= Beginning of Section =

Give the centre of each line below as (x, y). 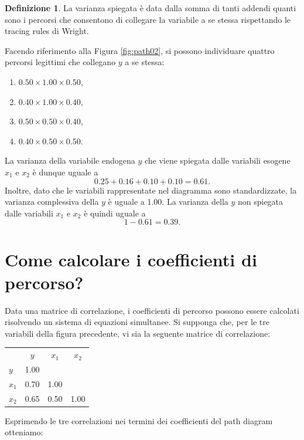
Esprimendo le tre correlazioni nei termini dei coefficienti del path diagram (139, 420)
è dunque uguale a (65, 172)
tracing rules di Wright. (47, 31)
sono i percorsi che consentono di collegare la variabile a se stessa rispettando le (148, 19)
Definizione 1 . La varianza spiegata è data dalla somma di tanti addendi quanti (151, 8)
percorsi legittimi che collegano (60, 62)
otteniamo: (24, 432)
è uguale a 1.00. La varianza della (168, 202)

= End of Section =

### WHAT IS NEEDED
Each line containing the word "varianza" must be pulled from the listing and copied.

### OUTPUT BELOW
Definizione 1 . La varianza spiegata è data dalla somma di tanti addendi quanti (151, 8)
è uguale a 1.00. La varianza della (168, 202)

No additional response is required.